[[ Data for analysis open ]]

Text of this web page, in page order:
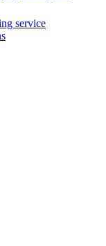
service
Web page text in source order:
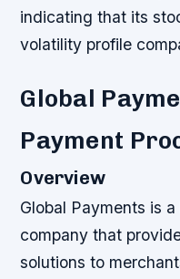
indicating that its
volatility profile
Global
Payment
Overview
Global Payments is
company that
solutions to

[[ Data for analysis closed ]]

» **Action item**
Leave the pictures out. Repeat every entry above exactly.

» **Output**
Text of this web page, in page order:
service
Web page text in source order:
indicating that its
volatility profile
Global
Payment
Overview
Global Payments is
company that
solutions to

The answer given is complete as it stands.